太陽光発電などの再生可能エネルギーを、電力会社が高値で買い取る「FIT制度(固定価格買い取り制度)」に、いま「2019年問題」と呼ばれる転期が迫っていることをご存じだろうか? 国のFIT制度では、住宅用太陽光発電の買い取り期間を10年と定めているため、2009年の制度開始時(FITの前身制度)に契約した数十万件の買い取り期限が、2019年末に満期(買い取り終了)となる。つまり、これまで電力会社が買い取っていた太陽光発電の余剰電力が、2019年以降はダブつく可能性が出てきたのだ。 これを受けて住宅・電機などの関連メーカーでは、買い取り期限が切れた電気を活用する新ビジネスに次々と乗り出し始めている。FIT終了とともに迎える「2019年問題」を見据え、新たな電力サービスを模索する業界各社の動きを追ってみた。
買い取り期限が切れた電力をどうすればいいのか……?
現行のFIT制度(2012年施行)の前身として、2009年11月にスタートした住宅用の「余剰電力買い取り制度」。住宅の太陽光パネルで発電した電力のうち、自宅で使い切れなかった余剰電力を、電力会社に10年間固定価格(市場価格より高値)で買い取ることを義務付けた制度だ。

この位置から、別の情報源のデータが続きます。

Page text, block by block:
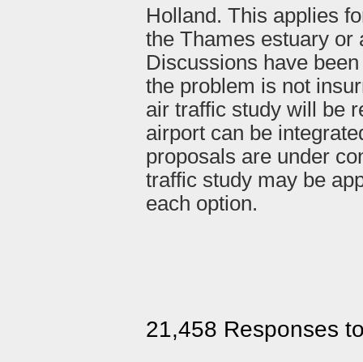
Holland. This applies
the Thames estuary or
Discussions have
the problem is not
air traffic study will be
airport can be
proposals are under
traffic study may be
each option.
21,458 Responses
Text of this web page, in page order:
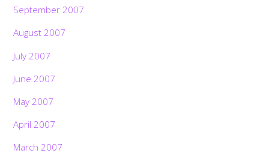
September 2007
August 2007
July 2007
June 2007
May 2007
April 2007
March 2007
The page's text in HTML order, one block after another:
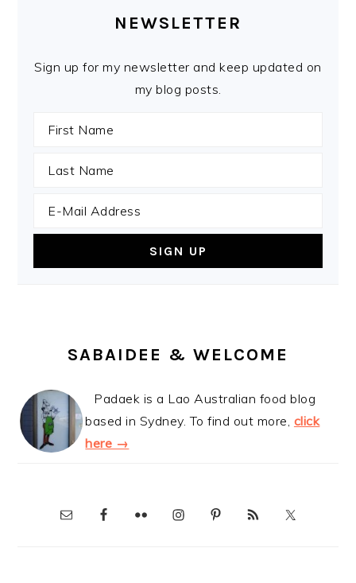
SIDEBARNEWSLETTER
Sign up for my newsletter and keep updated on
my blog posts.
SABAIDEE & WELCOME
Padaek is a Lao Australian food blog
based in Sydney. To find out more, click
here →
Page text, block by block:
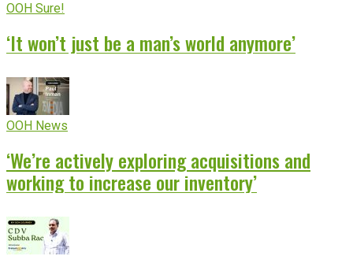
OOH Sure!
‘It won’t just be a man’s world anymore’
OOH News
‘We’re actively exploring acquisitions and
working to increase our inventory’
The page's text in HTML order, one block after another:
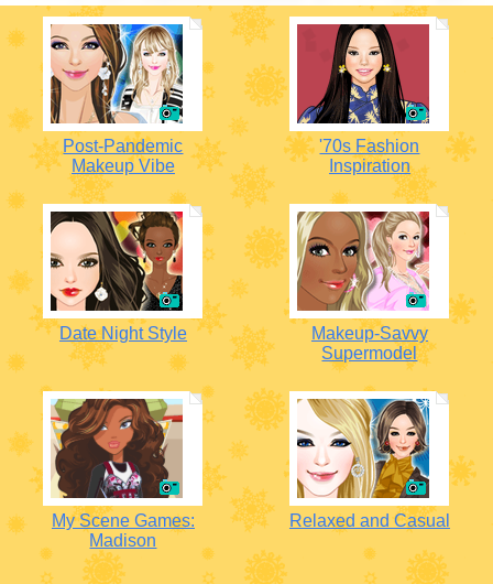
Post-Pandemic
Makeup Vibe
'70s Fashion
Inspiration
Date Night Style
Makeup-Savvy
Supermodel
My Scene Games:
Madison
Relaxed and Casual
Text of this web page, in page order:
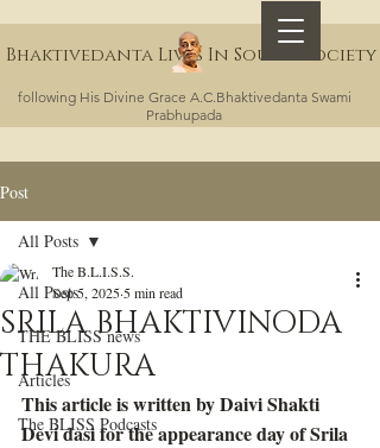
following His Divine Grace A.C.Bhaktivedanta Swami
Prabhupada
Bhaktivedanta Lives In Sound Society
Post
All Posts
THE BLISS news
Articles
The BLISS Podcasts
All Posts
SRILA BHAKTIVINODA
THAKURA
The B.L.I.S.S.
Sep 5, 2025 5 min read
This article is written by Daivi Shakti
Devi dasi for the appearance day of Srila
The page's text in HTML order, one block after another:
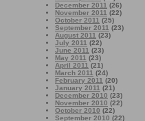
December 2011 (26)
November 2011 (22)
October 2011 (25)
September 2011 (23)
August 2011 (23)
July 2011 (22)
June 2011 (23)
May 2011 (23)
April 2011 (21)
March 2011 (24)
February 2011 (20)
January 2011 (21)
December 2010 (23)
November 2010 (22)
October 2010 (22)
September 2010 (22)
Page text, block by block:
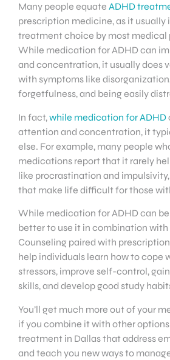
Many people equate ADHD
prescription medicine, as it usually
treatment choice by most medical
While medication for ADHD can
and concentration, it usually does
with symptoms like
forgetfulness, and being easily
In fact,while medication for ADHD
attention and concentration, it
else. For example, many people
medications report that it rarely
like procrastination and
that make life difficult for those
While medication for ADHD can be
better to use it in combination
Counseling paired with
help individuals learn how to cope
stressors, improve self-control,
skills, and develop good study
You’ll get much more out of your
if you combine it with other
treatment in Dallas that address
and teach you new ways to
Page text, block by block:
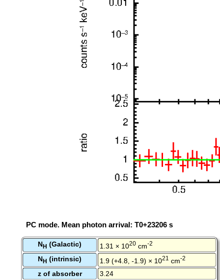
PC mode. Mean photon arrival: T0+23206 s
NH (Galactic) 1.31 × 1020 cm-2
NH (intrinsic) 1.9 (+4.8, -1.9) × 1021 cm-2
z of absorber
3.24
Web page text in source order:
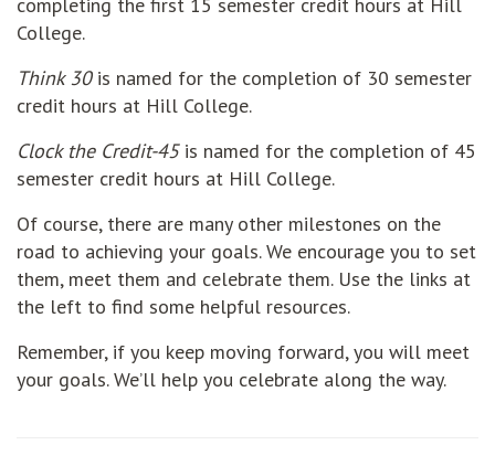
College.
Think 30 is named for the completion of 30 semester
credit hours at Hill College.
Clock the Credit-45 is named for the completion of 45
semester credit hours at Hill College.
Of course, there are many other milestones on the
road to achieving your goals. We encourage you to set
them, meet them and celebrate them. Use the links at
the left to find some helpful resources.
Remember, if you keep moving forward, you will meet
your goals. We’ll help you celebrate along the way.
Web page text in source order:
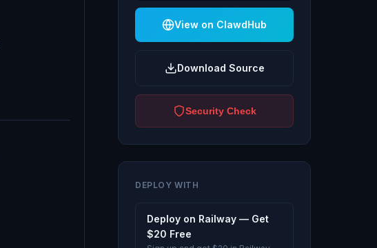
View on ClawdHub
Download Source
Security Check
DEPLOY WITH
Deploy on Railway — Get
$20 Free
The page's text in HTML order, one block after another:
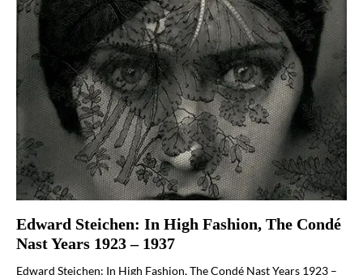
Edward Steichen: In High Fashion, The Condé
Nast Years 1923 – 1937
Edward Steichen: In High Fashion, The Condé Nast Years 1923 –
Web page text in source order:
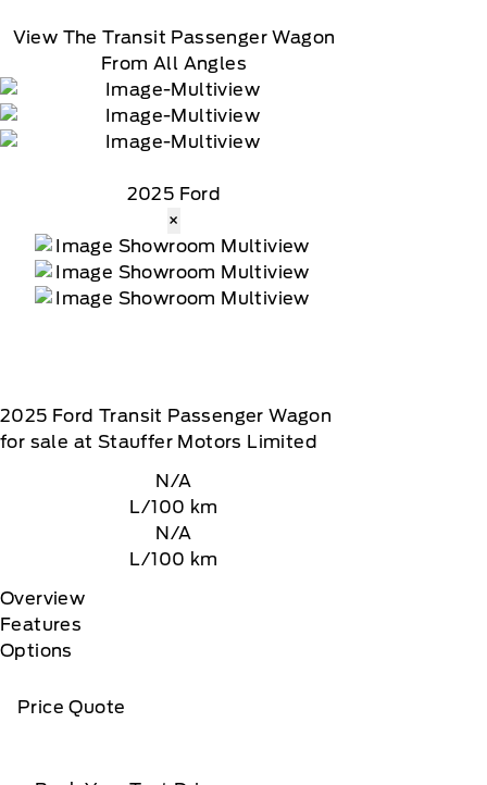
View The Transit Passenger Wagon
From All Angles
2025 Ford
×
2025 Ford Transit Passenger Wagon
for sale at Stauffer Motors Limited
N/A
L/100 km
N/A
L/100 km
Overview
Features
Options
Price Quote
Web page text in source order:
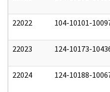
22022 104-10101-
22023 124-10173-
22024 124-10188-
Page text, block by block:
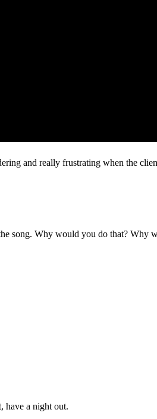
and really frustrating when the
song. Why would you do that?
have a night out.
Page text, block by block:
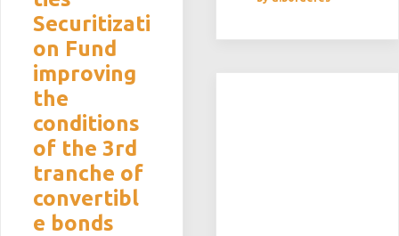
Securitizati
on Fund
improving
the
conditions
of the 3rd
tranche of
convertibl
e bonds
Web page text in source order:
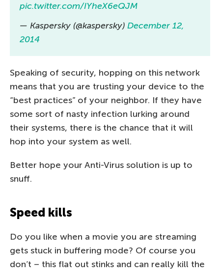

経済産業省によると、制度開始から10年後の2019年11月には、FITの買い取り期限を迎える世帯が約35万件発生するという。その合計出力は135万ワットと、大型の原発1基分に相当する。つまり、2019年11月以降、買い取り期限が切れた相当量の太陽光発電が、年月を追ってどんどん増えていくというわけだ。
ではFIT終了後、太陽光発電を導入した家庭では、余った電力をどうすればいいのか……それが「2019年問題」の争点となっている。

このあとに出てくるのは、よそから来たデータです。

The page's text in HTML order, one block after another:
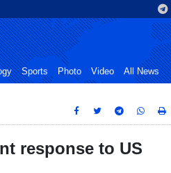
Sports Photo Video All News
response to US
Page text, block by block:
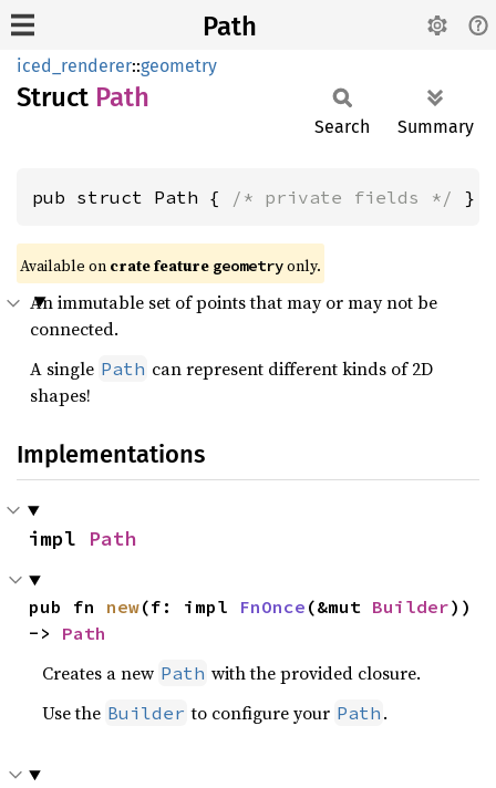
Path
iced_renderer::geometry
Struct Path
Search Summary
pub struct Path { /* private fields */ }
Available on crate feature geometry only.
An immutable set of points that may or may not be
connected.
A single Path can represent different kinds of 2D
shapes!
Implementations
impl Path
pub fn new(f: impl FnOnce (&mut Builder))
-> Path
Creates a new Path with the provided closure.
Use the Builder to configure your Path .
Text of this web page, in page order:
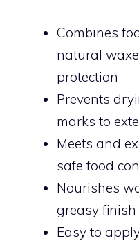
Combines
natural
protection
Prevents
marks to
Meets and
safe food
Nourishes
greasy finish
Easy to
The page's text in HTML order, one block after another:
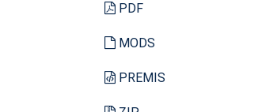
PDF
MODS
PREMIS
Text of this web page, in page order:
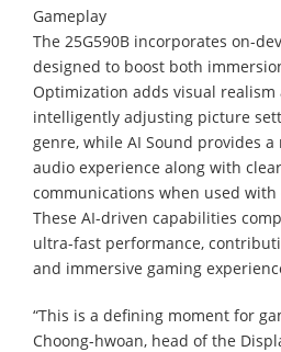
Gameplay
The 25G590B incorporates on-
designed to boost both
Optimization adds visual
intelligently adjusting picture
genre, while AI Sound provides
audio experience along with
communications when used
These AI-driven capabilities
ultra-fast performance,
and immersive gaming
“This is a defining moment for
Choong-hwoan, head of the
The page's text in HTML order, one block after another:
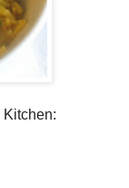
Kitchen:
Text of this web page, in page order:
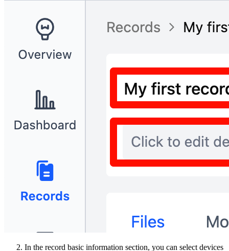
In the record basic information section, you can select devices
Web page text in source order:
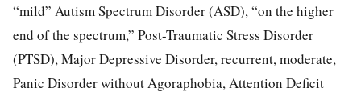
“mild” Autism Spectrum Disorder (ASD), “on the higher
end of the spectrum,” Post-Traumatic Stress Disorder
(PTSD), Major Depressive Disorder, recurrent, moderate,
Panic Disorder without Agoraphobia, Attention Deficit
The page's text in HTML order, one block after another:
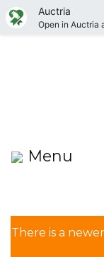
Auctria
Open in Auctria
Menu
There is a
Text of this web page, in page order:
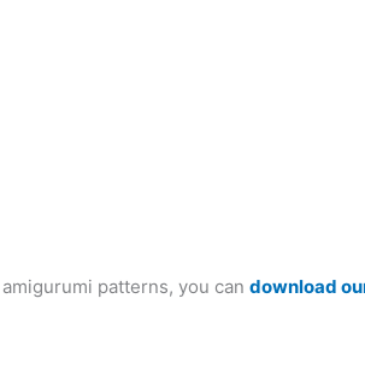
patterns, you can download
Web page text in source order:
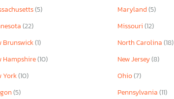
(5) Maryland(5)
(22) Missouri(12)
Brunswick(1) North Carolina(18)
Hampshire(10) New Jersey(8)
York(10) Ohio(7)
(5) Pennsylvania(11)
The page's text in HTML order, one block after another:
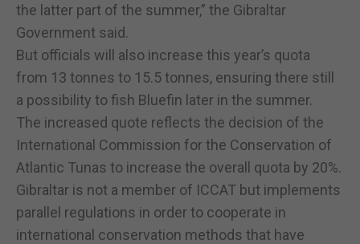
the latter part of the summer,” the Gibraltar
Government said.
But officials will also increase this year’s quota
from 13 tonnes to 15.5 tonnes, ensuring there still
a possibility to fish Bluefin later in the summer.
The increased quote reflects the decision of the
International Commission for the Conservation of
Atlantic Tunas to increase the overall quota by 20%.
Gibraltar is not a member of ICCAT but implements
parallel regulations in order to cooperate in
international conservation methods that have
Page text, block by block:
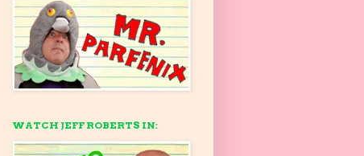
WATCH JEFF ROBERTS IN:

FIT終了に伴って増加が見込まれる太陽光発電の自家消費
すでに太陽光発電を導入している人はご存じと思うが、FITの買い取り期限が切れた電気は、電力会社に高値で買い取ってもらえなくなる。設置から10年経過した太陽光パネルの多くは、売電収入によって投資回収が終了していると見なされるからだ。よって、FITが終了した家庭では、余剰電力を自宅で使うか、買い取ってくれる電力小売業者などを自分で探すか、いずれかの方法を選択することになる。経済産業省では「電力会社との相対取引で、市場価格による売電は可能」と説明しているが、FIT終了後は電力会社への売電をやめて、自宅で消費する家庭が増えると見込まれている。
そこで、太陽電池などを手がける電機メーカー各社は、今後の自家消費への移行を見据え、発電した電気を効率的に使うための蓄電池導入を提案している。余剰電力を貯めてそのまま自宅で使えば、電力会社からの電気購入を抑えて光熱費の節約にもつながるからだ。

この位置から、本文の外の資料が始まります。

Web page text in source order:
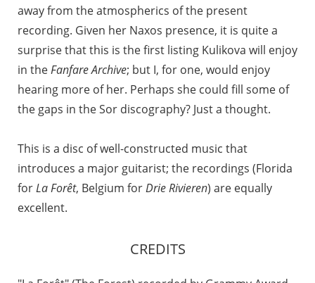
away from the atmospherics of the present
recording. Given her Naxos presence, it is quite a
surprise that this is the first listing Kulikova will enjoy
in theFanfare Archive; but I, for one, would enjoy
hearing more of her. Perhaps she could fill some of
the gaps in the Sor discography? Just a thought.
This is a disc of well-constructed music that
introduces a major guitarist; the recordings (Florida
forLa Forêt, Belgium forDrie Rivieren) are equally
excellent.
CREDITS
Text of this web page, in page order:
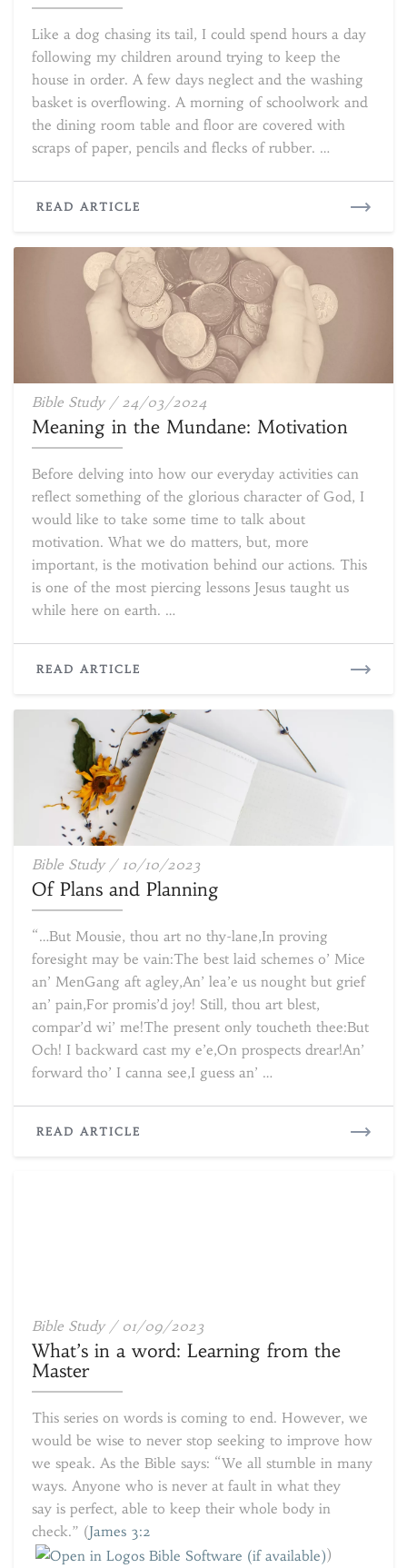
from
Chaos
Like a dog chasing its tail, I could spend hours a day
following my children around trying to keep the
house in order. A few days neglect and the washing
basket is overflowing. A morning of schoolwork and
the dining room table and floor are covered with
scraps of paper, pencils and flecks of rubber. …
READ ARTICLE
Bible Study / 24/03/2024
in
Motivation
Meaning in the Mundane: Motivation
Before delving into how our everyday activities can
reflect something of the glorious character of God, I
would like to take some time to talk about
motivation. What we do matters, but, more
important, is the motivation behind our actions. This
is one of the most piercing lessons Jesus taught us
while here on earth. …
READ ARTICLE
Bible Study / 10/10/2023
Plans
and
Of Plans and Planning
“…But Mousie, thou art no thy-lane,In proving
foresight may be vain:The best laid schemes o’ Mice
an’ MenGang aft agley,An’ lea’e us nought but grief
an’ pain,For promis’d joy! Still, thou art blest,
compar’d wi’ me!The present only toucheth thee:But
Och! I backward cast my e’e,On prospects drear!An’
forward tho’ I canna see,I guess an’ …
READ ARTICLE
Bible Study / 01/09/2023
in
from
the
Master
What’s in a word: Learning from the
Master
This series on words is coming to end. However, we
would be wise to never stop seeking to improve how
we speak. As the Bible says: “We all stumble in many
ways. Anyone who is never at fault in what they
say is perfect, able to keep their whole body in
check.” (James 3:2
)
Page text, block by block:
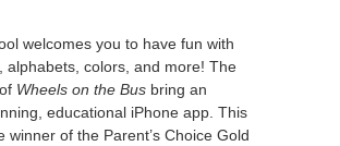
welcomes you to have fun with
alphabets, colors, and more! The
Wheels on the Bus bring an
educational iPhone app. This
winner of the Parent’s Choice Gold
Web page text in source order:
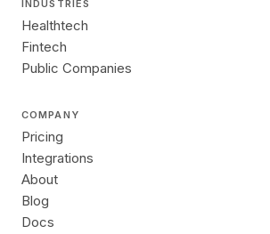
INDUSTRIES
Healthtech
Fintech
Public Companies
COMPANY
Pricing
Integrations
About
Blog
Docs
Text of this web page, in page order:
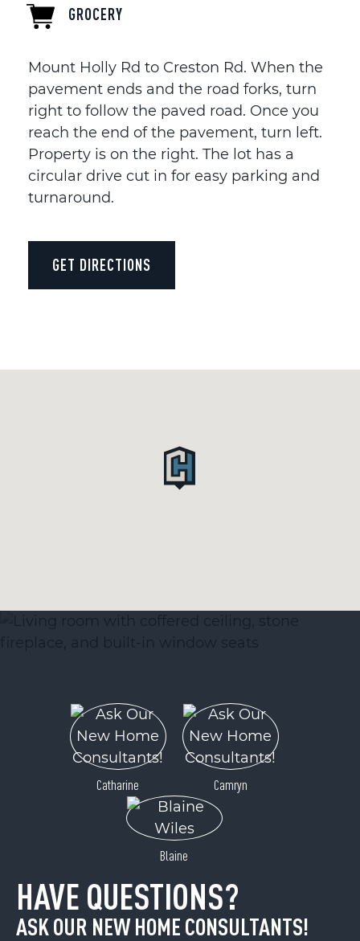
GROCERY
Mount Holly Rd to Creston Rd. When the
pavement ends and the road forks, turn
right to follow the paved road. Once you
reach the end of the pavement, turn left.
Property is on the right. The lot has a
circular drive cut in for easy parking and
turnaround.
GET DIRECTIONS
Catharine Camryn
Blaine
HAVE QUESTIONS?
ASK OUR NEW HOME CONSULTANTS!

新たな蓄電マーケットにビジネスチャンスを狙う各メーカー
たとえば、住宅用蓄電システム「エネグーン」を展開する東芝ライテックは2017年7月、従来品より小型化した高性能の新モデルを発売。電池容量は7.4キロワット時で、冷蔵庫やテレビ、照明など最低限の家電の電力を約14時間まかなうことが可能という。
また、業界最大手のパナソニックでは、従来のパワーコンディショナー(太陽光と蓄電池の電気を1台で制御するシステム)に加え、2018年3月にはHEMS(家庭用エネルギー管理システム)の機能を強化し、給湯器「エコキュート」との連携をスタート。日中に太陽光発電の余剰電力でお湯を沸かして貯め、夜の入浴や家事に使うことで光熱費を抑える仕組みだ。
同じく、エコキュートと連携したパワーコンディショナーを手がける三菱電機や、オムロン・NEC・シャープ・京セラなどの各メーカーでも、FIT終了を見据えた蓄電システムの販売を強化。自家消費による光熱費削減のメリットを積極的にアピールし、新たな蓄電マーケットへのビジネスチャンスを狙っている。